Eles tiveram que andar um pouco, pois a Casa estava um pouco afastada das docas, onde o ar cheirava mais a cerveja e menos aos peixes que eram descarregados pelos barcos. Durante o caminho Virgílio tentou conversar com o estrangeiro uma ou duas vezes, mas o olhar frio do homem o desconcertava e preferiu ficar em silêncio o resto do caminho.

Aqui é senhor. A Casa da Babilônia! - Anunciou finalmente indicando a porta de uma casa sóbria, com as pequenas janelas cobertas por escuros tecidos, mas ainda assim o som abafado de risonhos risos femininos escapava para encher o ar noturno frente à aquela porta.
Vaughn Casterwill, roleplayed by Maria_madalena
De quando em quando, Vaughn Casterwill lançava olhares de desdém ao homem que o conduzia pelas ruas pestilentas e nauseabundas da cidade do Porto, pois um cheiro intenso a peixe emanava do seu acompanhante de cada vez que o vento mudava de direcção. O homem tinha a tez queimada pelo sol, mãos calejadas e braços robustos, certamente que habituado a trabalhos de grande intensidade física e mal pagos. Por diversas vezes tentou fazer conversa, talvez criar um clima de companheirismo masculino, afinal, não havia dúvidas quanto ao que o herdeiro Casterwill procurava entre os lençóis da Babilónia, todavia não foi bem sucedido, Vaughn estava demasiado compenetrado e ansioso, incapaz de despender demasia atenção àquele homem, todos os seus pensamentos eram dirigidos à bela jovem que o esperava.

O caminho foi curto o suficiente para que Vaughn não refilasse durante o percurso, mas demasiado longo para as suas ânsias.


- Aqui é senhor. A Casa da Babilónia! - anunciou entusiasmado o homem ao seu lado.

Os olhos azuis de Vaughn fixaram-se de imediato no edifício de aparência modesta, janelas cobertas por tecidos escuros. Por breves instantes, os seus olhos oscilaram entre o seu guia e a porta maciça da Babilónia habilmente decorada com uma silhueta feminina.

- Aqui tendes... - disse-lhe ao entregar mais uma moeda de prata - Agora desaparecei!
Virgílio, roleplayed by Yochanan


Virgílio tomou aquela nova moeda e em meio a desajeitadas vênias em agradecimento saiu dali o mais depressa que pode... no curto trajeto que havia compartido com aquele homem, sabia que não era bom para a saúde contrariar-lo.

Aquela noite se divertiria um pouco com as moedas ganhas com pouco esforço.
Vaughn Casterwill, roleplayed by Maria_madalena
Vaughn Casterwill ficou a ver o homem desaparecer entregue aos seus próprios pensamentos.

A última luz do dia estendia-se por aquela rua, alongando sombras e distorcendo silhuetas, o movimento não era muito e, tirando a ocasional carroça de mercador, apenas alguns homens se deslocavam por ali, uns poucos até mesmo com o rosto coberto.
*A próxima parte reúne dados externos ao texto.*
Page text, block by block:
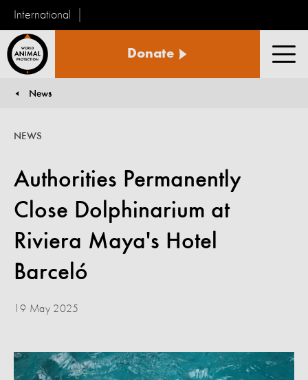
International
Animal
Donate
News
Authorities Permanently
Close Dolphinarium at
Riviera Maya's Hotel
Barceló
NEWS
19 May 2025
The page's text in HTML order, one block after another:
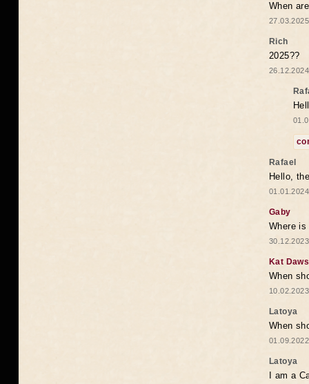
When
Rich
2025??
Rafael
Hello,
Gaby
Where
Kat
When
Latoya
When
Latoya
I am a

Um olhar mais atento revelou-lhe que todos os estabelecimentos da rua tinham propósitos similares aos da Casa da Babilónia, e os transeuntes desejavam tanto como ele enterrar-se entre as carnes quentes de uma mulher.
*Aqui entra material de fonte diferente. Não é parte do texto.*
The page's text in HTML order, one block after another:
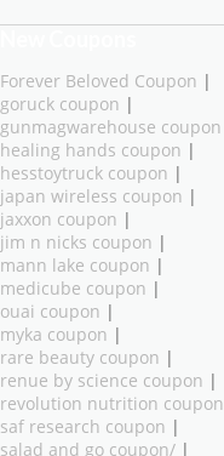
Forever Beloved Coupon |
goruck coupon |
gunmagwarehouse coupon
healing hands coupon |
hesstoytruck coupon |
japan wireless coupon |
jaxxon coupon |
jim n nicks coupon |
mann lake coupon |
medicube coupon |
ouai coupon |
myka coupon |
rare beauty coupon |
renue by science coupon |
revolution nutrition coupon
saf research coupon |
salad and go coupon/ |
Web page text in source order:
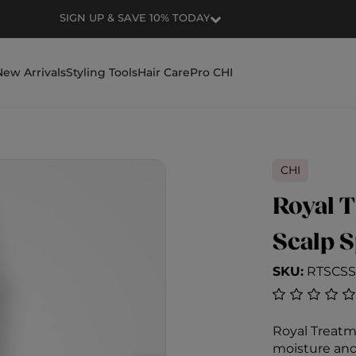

Demorou-se mais algum tempo com aquelas divagações, não porque sentisse necessidade de pensar, mas porque a cautela assim o recomendava. No bolso das calças, amarrotada e envelhecida, estava a última carta que trocara com a Madame da Casa da Babilónia. O negócio fora tratado e fechado havia tempo, as espias Casterwill continuavam a movimentar-se discretamente dentro da Babilónia, mantendo um olhar apertado sobre os inimigos do clã em terras lusas e fingindo submissão à Madame. A pobre mulher julgava-se protegida, oferecendo uma virgem para fechar o acordo. Um sorriso matreiro surgiu no rosto do herdeiro Casterwill.

Tal como combinado, Vaughn não entraria pela porta principal. Entrando numa viela estreita paralela ao edifício, contornou-o até estar de frente para as traseiras. Ali o silêncio era total e não se viva vivalma. Uma porta discreta, meia escondida entre ramos frondosos de hera, era a única possibilidade de entrada. Em passo determinado aproximou-se e colocou a mão direita sobre o puxador fazendo pressão e sentindo-o ceder.